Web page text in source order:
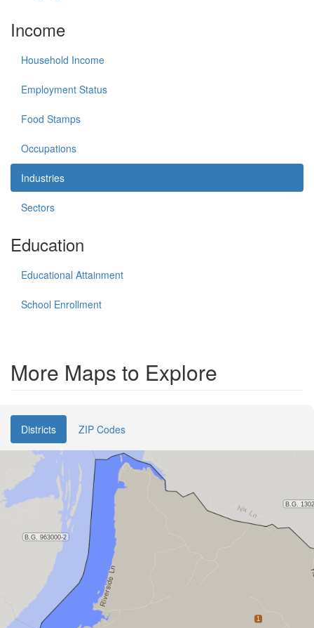
Income
Household Income
Employment Status
Food Stamps
Occupations
Industries
Sectors
Education
Educational Attainment
School Enrollment
More Maps to Explore
Districts ZIP Codes
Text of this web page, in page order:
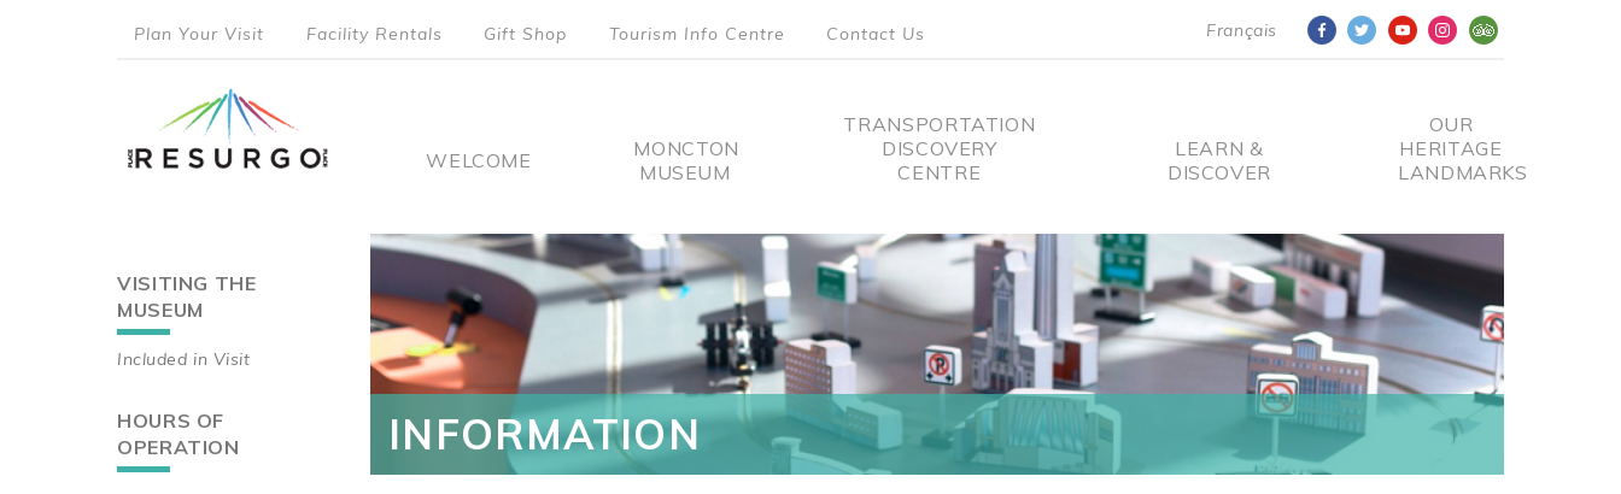
Français
menu
Plan Your Visit Facility Rentals Gift Shop Tourism Info Centre Contact Us
Main
WELCOME
MONCTON
MUSEUM
TRANSPORTATION
DISCOVERY
CENTRE
LEARN &
DISCOVER
OUR
HERITAGE
LANDMARKS
Main
navigation
VISITING THE
MUSEUM
Included in Visit
HOURS OF
OPERATION
INFORMATION
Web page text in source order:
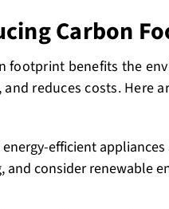
Carbon
footprint benefits the
reduces costs. Here
energy-efficient
consider renewable
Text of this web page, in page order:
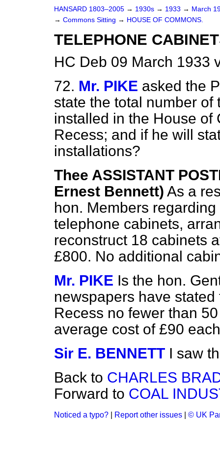
HANSARD 1803–2005 → 1930s → 1933 → March
→ Commons Sitting → HOUSE OF COMMONS.
TELEPHONE
HC Deb 09 March 1933
72. Mr. PIKE asked the
state the total number
installed in the House of
Recess; and if he will
installations?
Thee ASSISTANT
Ernest Bennett) As a
hon. Members
telephone cabinets,
reconstruct 18 cabinets
£800. No additional
Mr. PIKE Is the hon.
newspapers have
Recess no fewer than
average cost of £90
Sir E. BENNETT I saw
Back to CHARLES
Forward to COAL
Noticed a typo? Report other issues © UK
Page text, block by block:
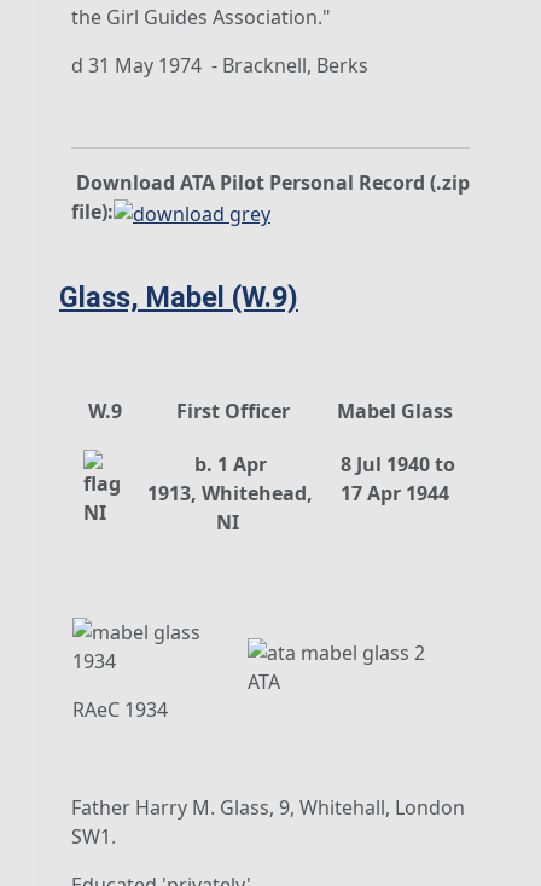
the Girl Guides Association."
d 31 May 1974 - Bracknell, Berks
Download ATA Pilot Personal Record (.zip
file):
Glass, Mabel (W.9)
W.9 First Officer
Mabel Glass
b. 1 Apr
1913, Whitehead,
NI
8 Jul 1940 to
17 Apr 1944
RAeC 1934
ATA
Father Harry M. Glass, 9, Whitehall, London
SW1.
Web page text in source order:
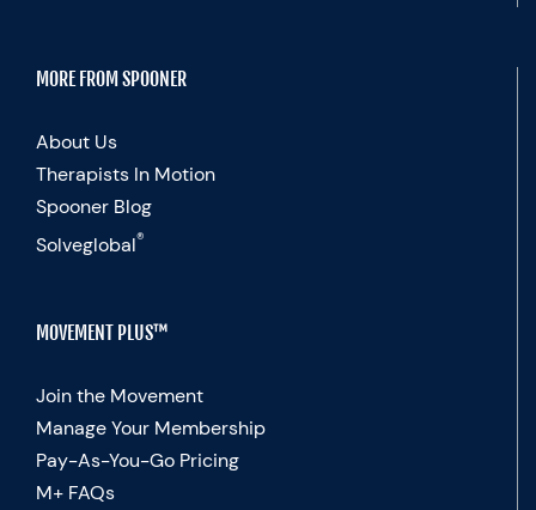
MORE FROM SPOONER
About Us
Therapists In Motion
Spooner Blog
Solveglobal®
MOVEMENT PLUS™
Join the Movement
Manage Your Membership
Pay-As-You-Go Pricing
M+ FAQs
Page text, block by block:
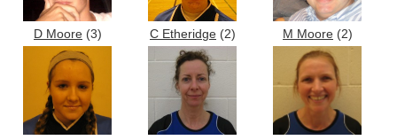
D Moore (3) C Etheridge (2) M Moore (2)
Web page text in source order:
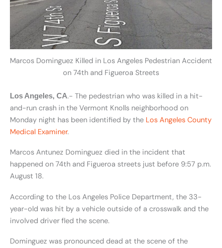
Marcos Dominguez Killed in Los Angeles Pedestrian Accident
on 74th and Figueroa Streets
Los Angeles, CA.- The pedestrian who was killed in a hit-
and-run crash in the Vermont Knolls neighborhood on
Monday night has been identified by the Los Angeles County
Medical Examiner.
Marcos Antunez Dominguez died in the incident that
happened on 74th and Figueroa streets just before 9:57 p.m.
August 18.
According to the Los Angeles Police Department, the 33-
year-old was hit by a vehicle outside of a crosswalk and the
involved driver fled the scene.
Dominguez was pronounced dead at the scene of the
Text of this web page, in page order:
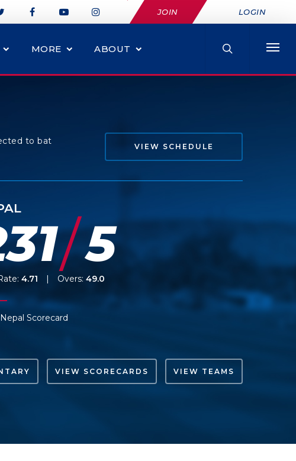
JOIN LOGIN
MORE ABOUT
to bat
VIEW SCHEDULE
/5
4.71 | Overs: 49.0
Scorecard
VIEW SCORECARDS VIEW TEAMS
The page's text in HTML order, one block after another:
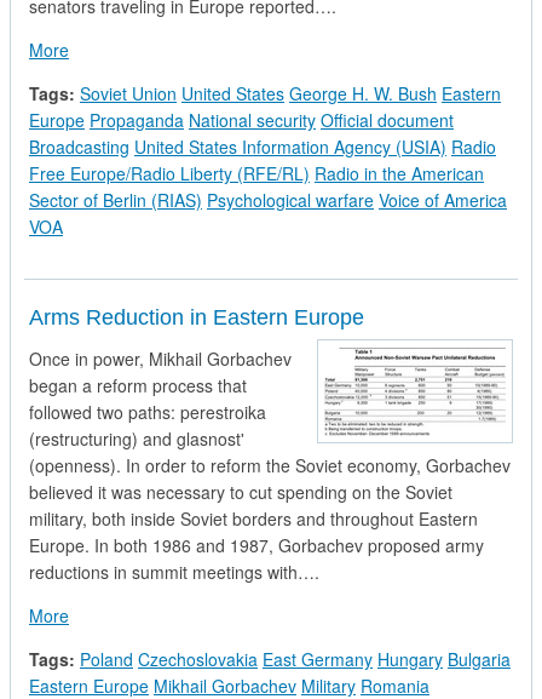
senators traveling in Europe reported….
Moreabout President Bush Orders a Review of US Government
Tags: Soviet Union United States George H. W. Bush Eastern
Europe Propaganda National security Official document
Broadcasting United States Information Agency (USIA) Radio
Free Europe/Radio Liberty (RFE/RL) Radio in the American
Sector of Berlin (RIAS) Psychological warfare Voice of America
VOA
Arms Reduction in Eastern Europe
Once in power, Mikhail Gorbachev
began a reform process that
followed two paths: perestroika
(restructuring) and glasnost'
(openness). In order to reform the Soviet economy, Gorbachev
believed it was necessary to cut spending on the Soviet
military, both inside Soviet borders and throughout Eastern
Europe. In both 1986 and 1987, Gorbachev proposed army
reductions in summit meetings with….
Moreabout Arms Reduction in Eastern Europe
Tags: Poland Czechoslovakia East Germany Hungary Bulgaria
Eastern Europe Mikhail Gorbachev Military Romania

-- PROMPT --
For the word "that", find all matching lines in the entries above and copy them out.

-- ANSWER TO THIS TASK --
Marcos Antunez Dominguez died in the incident that
began a reform process that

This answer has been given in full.